Een roman over het huidige Finland, dus een droevig boek. Maar niet van eene in achterbuurten gezochte droefheid, maar van een edele tragedie, gegeven door het leven zelf. Want de strijd
| |
| |
was onvermijdelijk. Kort nadat Finland in 1809 bij Rusland was ingelijfd, werd de Kalewala ontdekt. Een volk dat zulk een epos als de Kalewala kon scheppen, verdiende vrij te zijn. ‘Zweden zijn wij niet meer, Russen zullen wij nooit worden, laten wij dus trachten Finnen te worden’, dit woord - de schrijver herinnert het in zijn Voorwoord - werd het program der Fennomanen. Daartegenover stelden de Svekomanen dat Finland zijn beschaving aan Zweden heeft te danken. Was Runeberg, de dichter van het Zweedsche volkslied, niet een volbloed Fin? Laat Finland dus aansluiting zoeken bij Zweden, dat met oude liefde hangt aan zijn nooit vergeten provincie! Toch bleek de nationale idee zoo machtig dat de Fennomanen terrein wonnen. Dan komt in hun partij echter verdeeldheid tusschen de oude, conservatieve en de jonge, liberale Fennomanen, en Rusland maakt van die tweedracht gebruik en zendt Bobrikoff met de beruchte manifesten.
Met dit gegeven een historischen roman te schrijven was niet moeilijk, en Pekka Malm heeft dan ook van In Tijden van Gisting een belangwekkend boek gemaakt. Hjalmar en Daniël zijn de zoon en de pleegzoon van den staatsraad Ekroth, die zich buiten de partijen houdt. Komen zij aan de academie te Helsingfors dan leven zij al spoedig midden in den partijstrijd. Zij zijn Fennomanen, maar komen veel aan huis bij Ekroth's neef, het gemeenteraadslid Ahlfelt, een vurig Svekomaan. Hjalmar ontpopt zich tot een fladderkarakter, houdt zich bij de bovendrijvende partij, russificeert zijn naam ten slotte tot Jalmari, wat hem een goeden post en een rijke bruid bezorgt. Daniël wordt een woordvoerder van de jong-Fennomanen, wat hem zijn eerlijk verdiende betrekking en zijn geliefde kost. Want hij heeft Ingeborg Ahlfelt lief, zij hem ook - maar op zijn sterfbed legt Ahlfelt de hand van Ingeborg in dien van een vurig Svekomaan. Ingeborg biedt geen weerstand - en Daniël blijft verlaten en troosteloos achter, evenals zijn arm vaderland. Toch niet hopeloos. Hij wijdt zich aan het onderwijs en bouwt op de spes patriae.

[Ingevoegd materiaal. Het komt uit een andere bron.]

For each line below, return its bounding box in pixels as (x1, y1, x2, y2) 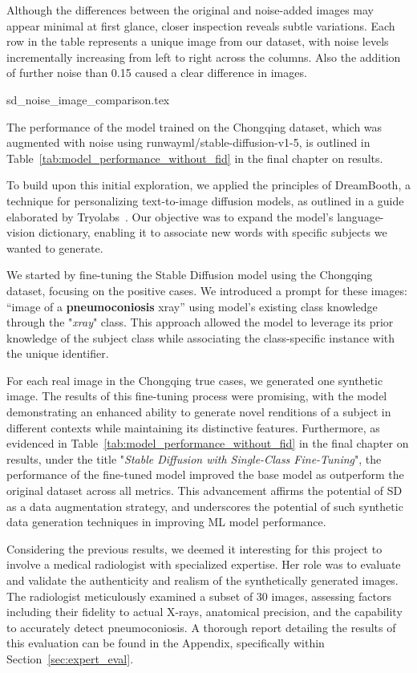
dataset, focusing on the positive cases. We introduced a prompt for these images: (6, 282, 407, 298)
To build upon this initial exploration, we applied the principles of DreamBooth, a (6, 176, 411, 193)
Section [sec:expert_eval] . (6, 650, 134, 667)
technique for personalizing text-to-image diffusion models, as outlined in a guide (6, 192, 404, 209)
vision (6, 224, 35, 241)
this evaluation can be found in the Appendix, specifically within (6, 634, 325, 651)
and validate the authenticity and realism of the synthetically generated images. (6, 572, 399, 588)
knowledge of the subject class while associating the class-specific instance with (6, 329, 395, 346)
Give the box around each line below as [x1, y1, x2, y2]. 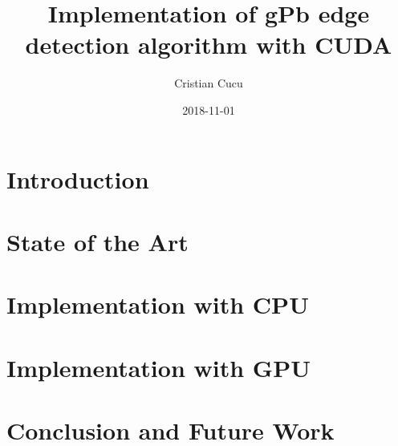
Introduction [6, 162, 149, 195]
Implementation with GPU [6, 351, 311, 383]
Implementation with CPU [6, 288, 309, 321]
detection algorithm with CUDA [25, 28, 392, 61]
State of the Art [6, 225, 189, 257]
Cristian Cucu [174, 75, 243, 91]
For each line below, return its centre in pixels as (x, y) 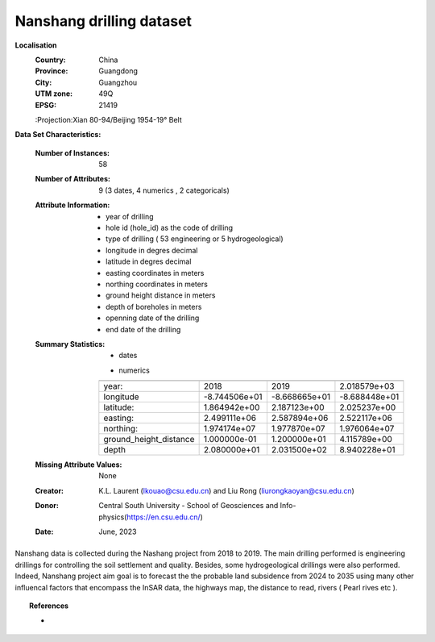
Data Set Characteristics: (58, 135)
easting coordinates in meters (155, 273)
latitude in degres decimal (149, 261)
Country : (50, 60)
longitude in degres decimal (152, 250)
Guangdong (118, 71)
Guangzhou (118, 82)
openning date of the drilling (153, 318)
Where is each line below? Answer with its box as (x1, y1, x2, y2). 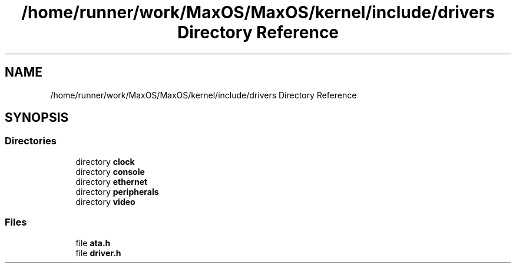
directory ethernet (75, 176, 148, 187)
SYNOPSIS (5, 110, 69, 125)
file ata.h (75, 237, 111, 248)
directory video (75, 196, 135, 207)
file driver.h (75, 247, 121, 258)
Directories (5, 135, 57, 147)
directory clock (75, 156, 135, 167)
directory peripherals (75, 186, 159, 197)
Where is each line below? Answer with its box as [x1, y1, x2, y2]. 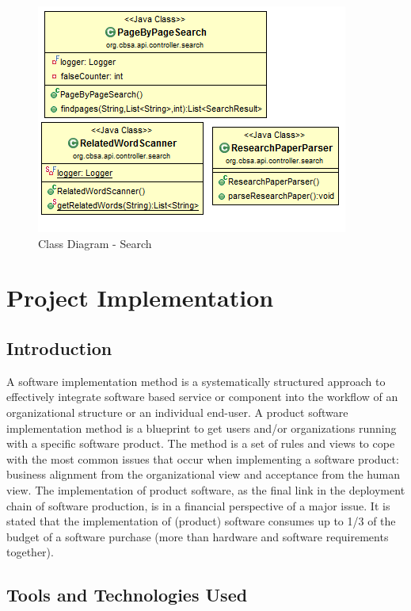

Toch is zijn hoop matter dan die van Runeberg in zijn Fänrik Stal. Ook Runeberg beschrijft daarin de tragedie van Finlands nederlaag na zijn opstand tegen Rusland in 1809. Maar de figuren van Fänrik Stal hebben meer staal in hun bloed en meer ijzer in hun beenderen, dan de personen van dezen roman. ‘Nog keert de dag, nog is niet alles uit’ dat woord uit Runeberg's werk getuigt van krachtiger hoop dan er spreekt in Daniël's verwachtingen en Ingeborg's resignatie. Aan den anderen kant
| |
| |
kon Runeberg, de dichter, zich gemakkelijker boven der tijden druk verheffen, dan Pekka Malm de prozaschrijver.
In elk geval heeft deze ons Finland's laatste tragedie uitnemend geteekend en des lezers geheele sympathie, als hij van het opkomend, en door mannen als Daniël onderwezen geslacht nog alles verwacht voor een vrij Finland.
G.F.H.
J. Postmus. Majesteytsschenders. Rotterdam. D.A. Daamen, 1903.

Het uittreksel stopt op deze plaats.